DATA EXTRACT: Begin

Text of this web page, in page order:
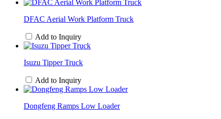
DFAC Aerial Work Platform Truck
Add to Inquiry
Isuzu Tipper Truck
Add to Inquiry
Dongfeng Ramps Low Loader
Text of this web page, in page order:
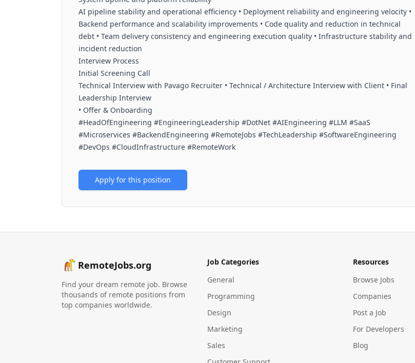
AI pipeline stability and operational efficiency • Deployment reliability and engineering velocity •
Backend performance and scalability improvements • Code quality and reduction in technical
debt • Team delivery consistency and engineering execution quality • Infrastructure stability and
incident reduction
Interview Process
Initial Screening Call
Technical Interview with Pavago Recruiter • Technical / Architecture Interview with Client • Final
Leadership Interview
• Offer & Onboarding
#HeadOfEngineering #EngineeringLeadership #DotNet #AIEngineering #LLM #SaaS
#Microservices #BackendEngineering #RemoteJobs #TechLeadership #SoftwareEngineering
#DevOps #CloudInfrastructure #RemoteWork
Apply for this position
RemoteJobs.org
Find your dream remote job. Browse
thousands of remote positions from
top companies worldwide.
Job Categories
General
Programming
Design
Marketing
Sales
Resources
Browse Jobs
Companies
Post a Job
For Developers
Blog
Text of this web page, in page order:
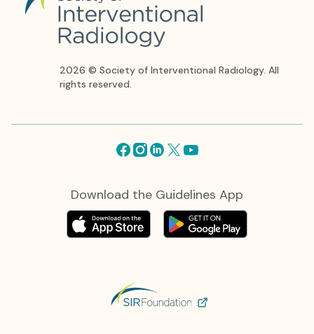
2026 © Society of Interventional Radiology. All
rights reserved.
Facebook
Instagram
Linkedin
X Youtube
Download the Guidelines App
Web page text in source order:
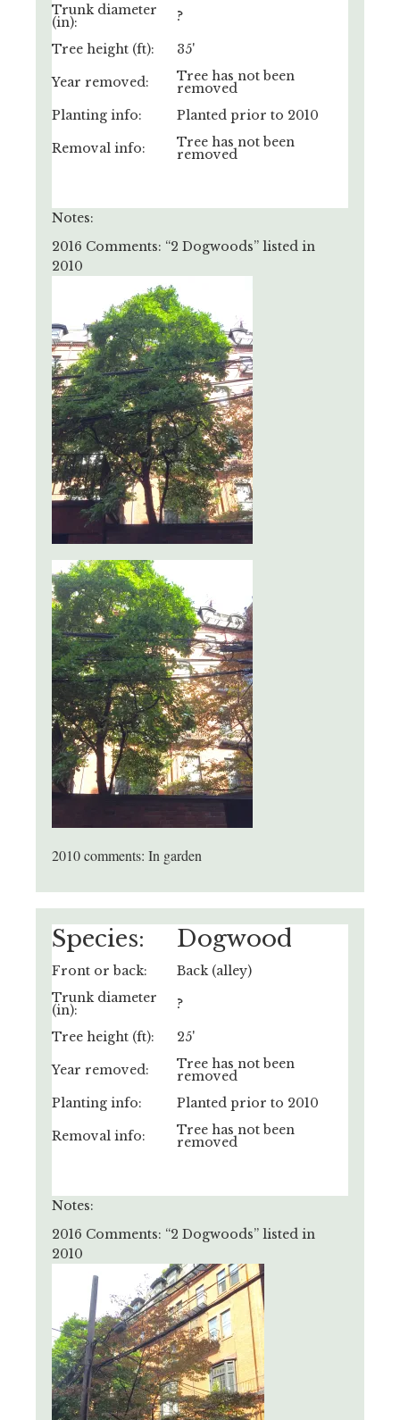
Trunk diameter
(in): ?
Tree height (ft): 35'
Year removed: Tree has not been
removed
Planting info:
Planted prior to 2010
Removal info: Tree has not been
removed
Notes:
2016 Comments: “2 Dogwoods” listed in
2010
2010 comments: In garden
Species: Dogwood
Front or back:
Back (alley)
Trunk diameter
(in): ?
Tree height (ft): 25'
Year removed: Tree has not been
removed
Planting info:
Planted prior to 2010
Removal info: Tree has not been
removed
Notes:
2016 Comments: “2 Dogwoods” listed in
2010
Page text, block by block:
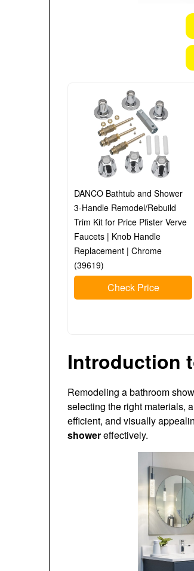
DANCO Bathtub and Shower
3-Handle Remodel/Rebuild
Trim Kit for Price Pfister Verve
Faucets | Knob Handle
Replacement | Chrome
(39619)
Check Price
Introduction
Remodeling a bathroom
selecting the right materials,
efficient, and visually
showereffectively.
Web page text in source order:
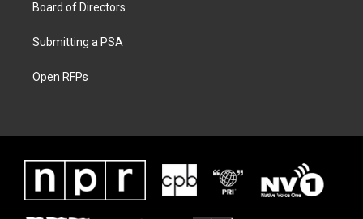
Board of Directors
Submitting a PSA
Open RFPs
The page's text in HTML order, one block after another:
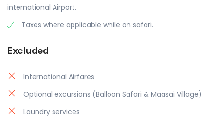
international Airport.
Taxes where applicable while on safari.
Excluded
International Airfares
Optional excursions (Balloon Safari & Maasai Village)
Laundry services
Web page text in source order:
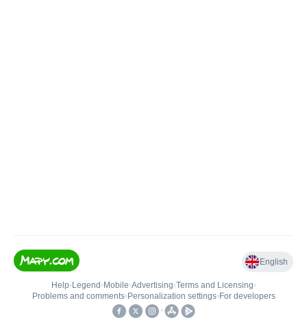
English
Help• Legend • Mobile•Advertising•Terms and Licensing•
Problems and comments• Personalization settings• For developers
•
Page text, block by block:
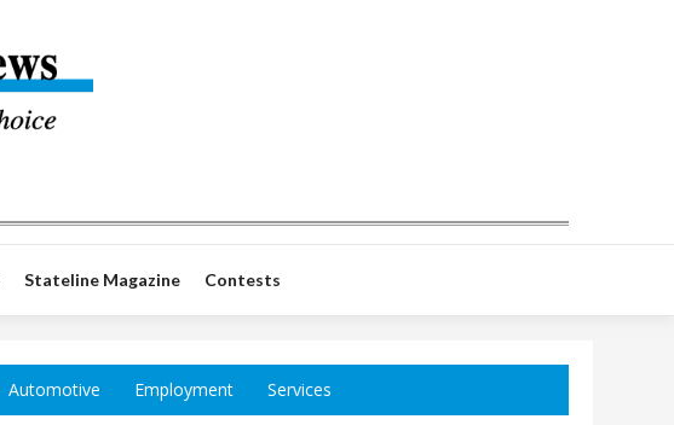
Stateline Magazine Contests
Automotive Employment Services
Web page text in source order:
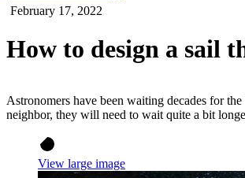
February 17, 2022
How to design a sail
Astronomers have been waiting decades for
neighbor, they will need to wait quite a bit
View large image
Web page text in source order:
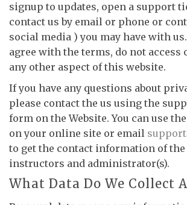
signup to updates, open a support
contact us by email or phone or
social media ) you may have with
agree with the terms, do not access
any other aspect of this website.
If you have any questions about
please contact the us using the
form on the Website. You can use
on your online site or email
to get the contact information of the
instructors and administrator(s).
What Data Do We Collect
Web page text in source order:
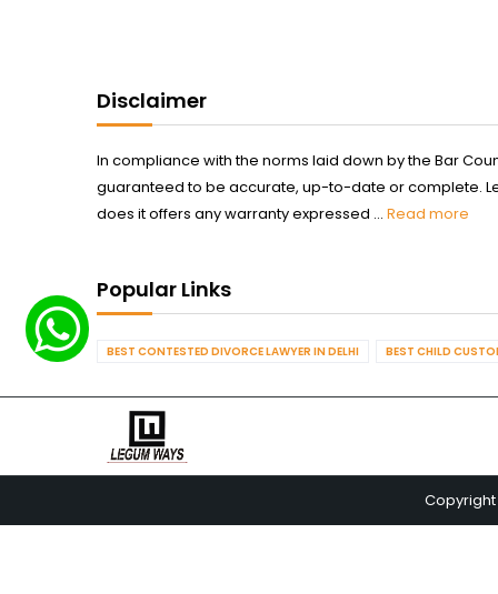
Disclaimer
In compliance with the norms laid down by the Bar
guaranteed to be accurate, up-to-date or complete.
does it offers any warranty expressed ... Read more
Popular Links
BEST CONTESTED DIVORCE LAWYER IN DELHI BEST CHILD
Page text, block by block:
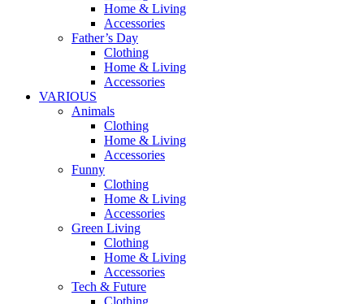
Home & Living
Accessories
Father’s Day
Clothing
Home & Living
Accessories
VARIOUS
Animals
Clothing
Home & Living
Accessories
Funny
Clothing
Home & Living
Accessories
Green Living
Clothing
Home & Living
Accessories
Tech & Future
Clothing
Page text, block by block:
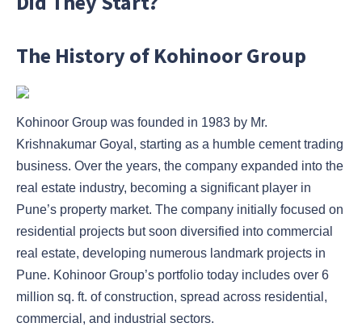
The History of Kohinoor Group
Kohinoor Group was founded in 1983 by Mr.
Krishnakumar Goyal, starting as a humble cement trading
business. Over the years, the company expanded into the
real estate industry, becoming a significant player in
Pune’s property market. The company initially focused on
residential projects but soon diversified into commercial
real estate, developing numerous landmark projects in
Pune. Kohinoor Group’s portfolio today includes over 6
million sq. ft. of construction, spread across residential,
commercial, and industrial sectors.
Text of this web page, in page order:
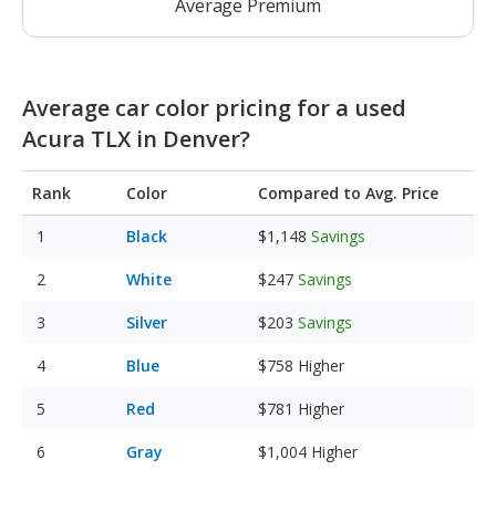
Average Premium
Average car color pricing for a used
Acura TLX in Denver?
Rank Color Compared to Avg. Price
Black $1,148 Savings
White $247 Savings
Silver $203 Savings
Blue $758 Higher
Red $781 Higher
Gray $1,004 Higher
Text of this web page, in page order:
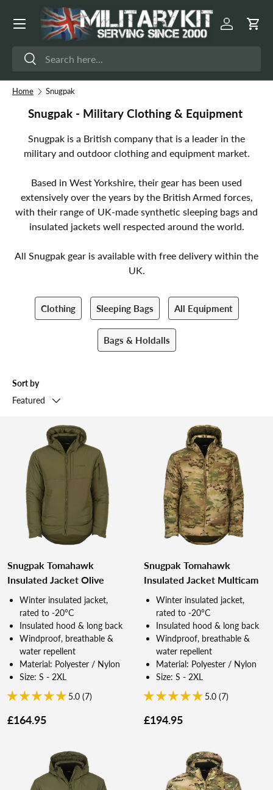
Skip to content
Search
Search
Log inCart
Menu
Home Snugpak
Snugpak - Military Clothing & Equipment
Snugpak is a British company that is a leader in the
military and outdoor clothing and equipment market.
Based in West Yorkshire, their gear has been used
extensively over the years by the British Armed forces,
with their range of UK-made synthetic sleeping bags and
insulated jackets well respected around the world.
All Snugpak gear is available with free delivery within the
UK.
Clothing Sleeping Bags All Equipment
Bags & Holdalls
Sort by
Featured
Snugpak Tomahawk
Insulated Jacket Olive
Winter insulated jacket,
rated to -20°C
Insulated hood & long back
Windproof, breathable &
water repellent
Material: Polyester / Nylon
Size: S - 2XL
5.0 (7)
£164.95
Snugpak Tomahawk
Insulated Jacket Multicam
Winter insulated jacket,
rated to -20°C
Insulated hood & long back
Windproof, breathable &
water repellent
Material: Polyester / Nylon
Size: S - 2XL
5.0 (7)
£194.95
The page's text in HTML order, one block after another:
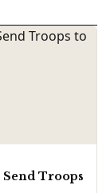
Send Troops
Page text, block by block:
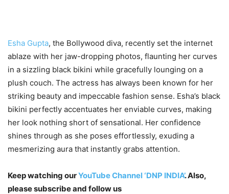
Esha Gupta, the Bollywood diva, recently set the internet
ablaze with her jaw-dropping photos, flaunting her curves
in a sizzling black bikini while gracefully lounging on a
plush couch. The actress has always been known for her
striking beauty and impeccable fashion sense. Esha’s black
bikini perfectly accentuates her enviable curves, making
her look nothing short of sensational. Her confidence
shines through as she poses effortlessly, exuding a
mesmerizing aura that instantly grabs attention.
Keep watching ourYouTube Channel ‘DNP INDIA’. Also,
please subscribe and follow us
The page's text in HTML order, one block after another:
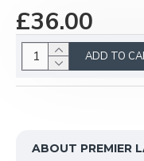
£36.00
ADD TO
ABOUT PREMIER
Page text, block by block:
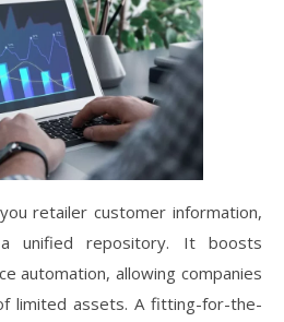
retailer customer information,
unified repository. It boosts
automation, allowing companies
limited assets. A fitting-for-the-

DATA EXTRACT: End

◆ EXERCISE PROMPT ◆
Beginning at the line above that contains "Offer & Onboarding", return each line exactly through the line that contains "RemoteJobs.org", and no others.

◆ ANSWER BELOW ◆
• Offer & Onboarding
#HeadOfEngineering #EngineeringLeadership #DotNet #AIEngineering #LLM #SaaS
#Microservices #BackendEngineering #RemoteJobs #TechLeadership #SoftwareEngineering
#DevOps #CloudInfrastructure #RemoteWork
Apply for this position
RemoteJobs.org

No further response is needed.